そのどれでもいいが、しかしその一致は、「原因」がどれであっても、やはり創造の貧困を証明することになるのである。(ちなみにこの「ワンパターンのボス怪獣デザインの連鎖」はその後も続いて『ウルトラマンメビウス&ウルトラ兄弟』(2006年)に登場したラスボス怪獣のUキラーザウルスネオや、『ウルトラマンサーガ』(2012年)に登場したハイパーゼットン等、ある種デザインの定型として定着してしまった感が一時期あった)

『ウルトラマンメビウス&ウルトラ兄弟』Uキラーザウルスネオ
『ウルトラマンサーガ』ハイパーゼットン

しかし、そういった「偶然の一致」とは別次元で、平成ガメラシリーズが、常に平成ゴジラシリーズを仮想的として念頭に置いていたことは、これはもはや、疑う余地もないだろう事実である。

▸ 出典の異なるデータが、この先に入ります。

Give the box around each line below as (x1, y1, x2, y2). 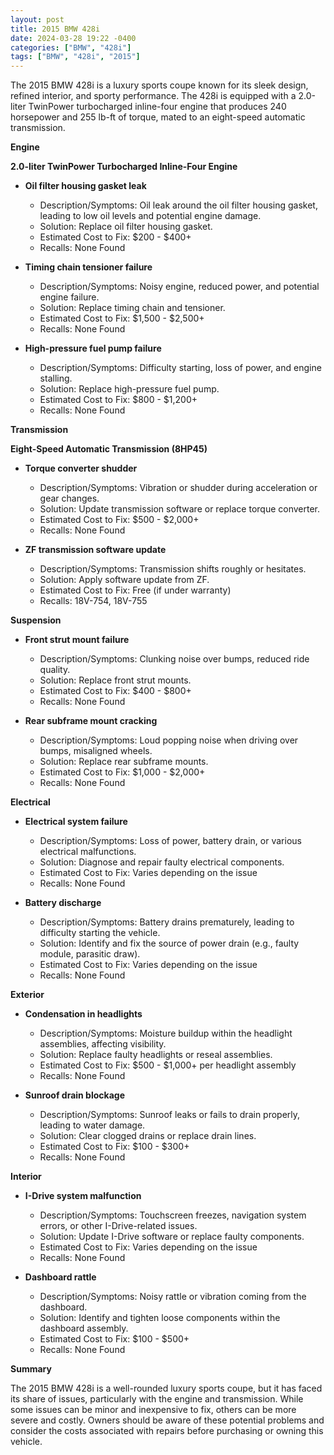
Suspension (10, 614, 62, 626)
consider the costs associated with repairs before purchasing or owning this (10, 1425, 324, 1437)
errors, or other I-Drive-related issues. (39, 1220, 198, 1232)
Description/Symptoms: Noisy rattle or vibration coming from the (39, 1291, 307, 1303)
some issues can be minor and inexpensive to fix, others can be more (10, 1404, 297, 1416)
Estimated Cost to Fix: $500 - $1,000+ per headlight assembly (39, 1059, 297, 1071)
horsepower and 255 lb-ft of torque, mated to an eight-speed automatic (10, 111, 306, 123)
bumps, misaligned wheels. (39, 745, 153, 757)
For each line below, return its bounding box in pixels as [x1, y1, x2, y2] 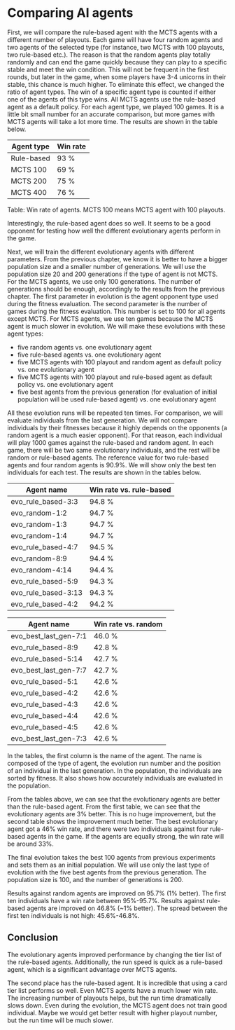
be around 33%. [7, 839, 55, 848]
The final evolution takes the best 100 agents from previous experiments [7, 853, 215, 861]
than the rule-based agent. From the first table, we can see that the [7, 802, 201, 811]
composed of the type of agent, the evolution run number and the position [7, 759, 222, 767]
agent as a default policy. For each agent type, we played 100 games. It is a [7, 102, 225, 111]
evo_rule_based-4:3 [10, 699, 78, 709]
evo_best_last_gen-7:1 [10, 631, 87, 640]
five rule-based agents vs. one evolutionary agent [17, 350, 162, 359]
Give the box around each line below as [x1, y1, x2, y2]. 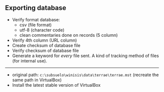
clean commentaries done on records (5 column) [19, 32, 118, 38]
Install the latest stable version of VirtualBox [12, 82, 101, 88]
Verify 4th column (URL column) [12, 37, 77, 43]
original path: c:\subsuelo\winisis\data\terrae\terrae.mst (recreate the [12, 72, 159, 77]
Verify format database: [12, 16, 60, 22]
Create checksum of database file [12, 42, 81, 48]
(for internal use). [12, 58, 47, 63]
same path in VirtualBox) [12, 77, 62, 83]
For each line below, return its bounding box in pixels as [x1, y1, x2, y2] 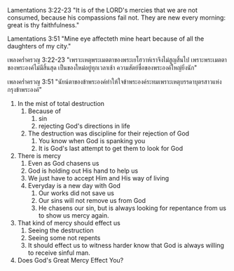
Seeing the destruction [27, 226, 94, 234]
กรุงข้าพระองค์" [7, 86, 42, 93]
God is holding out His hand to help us [27, 166, 139, 175]
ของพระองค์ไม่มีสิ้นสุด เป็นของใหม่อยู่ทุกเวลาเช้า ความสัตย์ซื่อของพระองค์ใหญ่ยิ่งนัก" [7, 63, 198, 72]
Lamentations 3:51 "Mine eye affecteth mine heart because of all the [7, 34, 205, 43]
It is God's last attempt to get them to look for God [38, 144, 184, 152]
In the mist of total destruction [17, 100, 105, 107]
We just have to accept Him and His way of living [27, 174, 170, 182]
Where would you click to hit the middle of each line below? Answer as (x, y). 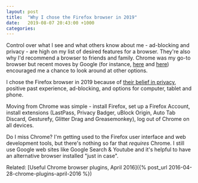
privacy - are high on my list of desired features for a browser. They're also (98, 52)
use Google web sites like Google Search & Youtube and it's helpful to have (99, 150)
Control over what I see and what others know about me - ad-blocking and (98, 45)
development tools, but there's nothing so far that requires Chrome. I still (95, 143)
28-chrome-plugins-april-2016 (44, 174)
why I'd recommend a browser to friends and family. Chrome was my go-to (98, 58)
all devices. (20, 125)
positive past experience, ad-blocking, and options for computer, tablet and (99, 89)
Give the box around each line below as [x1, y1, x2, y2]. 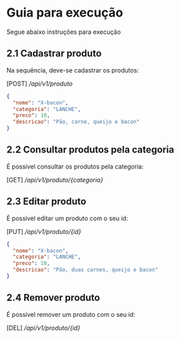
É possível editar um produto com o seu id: [6, 214, 128, 222]
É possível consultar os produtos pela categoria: [6, 162, 144, 171]
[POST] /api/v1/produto [6, 79, 73, 88]
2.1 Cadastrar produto [6, 48, 102, 59]
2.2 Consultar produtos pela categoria [6, 144, 174, 156]
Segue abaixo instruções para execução [6, 28, 122, 36]
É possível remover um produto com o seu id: [6, 310, 135, 318]
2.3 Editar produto [6, 195, 87, 208]
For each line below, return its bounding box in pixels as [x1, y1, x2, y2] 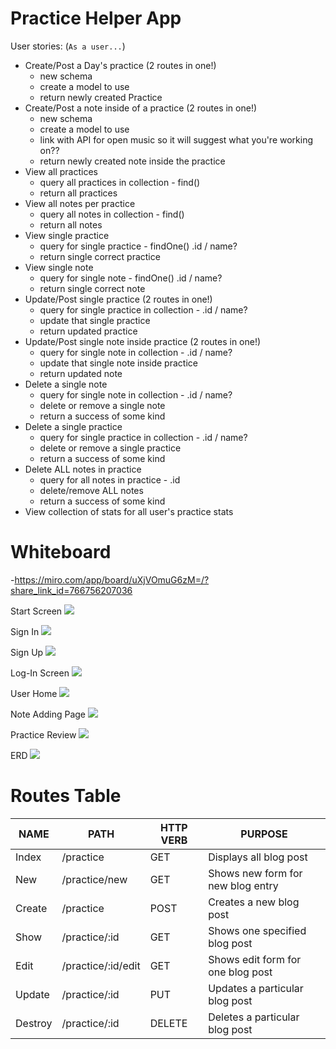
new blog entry [208, 878, 279, 892]
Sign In [10, 625, 40, 637]
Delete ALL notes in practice [24, 463, 142, 475]
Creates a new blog [208, 895, 300, 909]
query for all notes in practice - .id [39, 473, 181, 486]
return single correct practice [39, 250, 161, 262]
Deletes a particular [208, 1010, 300, 1024]
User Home [10, 687, 58, 699]
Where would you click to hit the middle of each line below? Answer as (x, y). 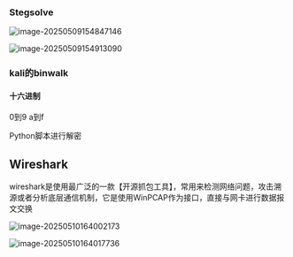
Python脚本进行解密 (46, 136)
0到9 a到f (27, 117)
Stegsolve (31, 12)
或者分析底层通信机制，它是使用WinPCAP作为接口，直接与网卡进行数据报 (150, 198)
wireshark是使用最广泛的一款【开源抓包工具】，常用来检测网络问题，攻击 (142, 186)
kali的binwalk (39, 73)
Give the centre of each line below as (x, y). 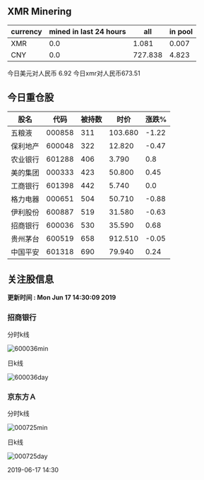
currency (26, 31)
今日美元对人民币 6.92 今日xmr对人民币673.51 (74, 73)
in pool (181, 31)
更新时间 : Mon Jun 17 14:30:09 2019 (62, 298)
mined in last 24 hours (88, 31)
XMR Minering (40, 12)

そこでまず、分かりやすい例を挙げるのであるなら「怪獣が現れ続ける作品内世界と、映画を観る観客の存在する世界のパラレル度」への処理対応の姿勢である。
怪獣は、現れればそこで街を怖し、都市を破壊する描写は必須で、それが怪獣映画の見せ場にもなるし、売り要素にもなる。
また作品がシリーズ化し、そこで舞台になる日本という社会が、常時怪獣から襲われる危険性を孕むことになれば、当然、そこで怪獣を撃退するべき(基本は自衛隊)人間側もある程度学習し、それ相応の備えを持つことになる方が自然である。
しかし、そういった「状況」が、映画がシリーズ化することで加速し続けていくと、どんどん「観客が帰属している現実の日本社会」との距離は離れていってしまう。
平成ゴジラシリーズを例に挙げるのであれば、ゴジラは毎回(昭和時代がそうであったように)日本各地に観光地めぐりのように現れては、そこを主戦場にして、次々とスーパー戦隊チックなメカをインフレ装備していく自衛隊(Gフォース)と、ゲーム感覚の戦いに興じては去って行き、そこでの被害は、次回作では決して語られることがなくなっていったが、(「初めての次回作」である『ゴジラvsビオランテ』(1989年)冒頭では少し描写された)平成ガメラシリーズは、そういった平成ゴジラシリーズの、常に逆を、逆を行き続けた。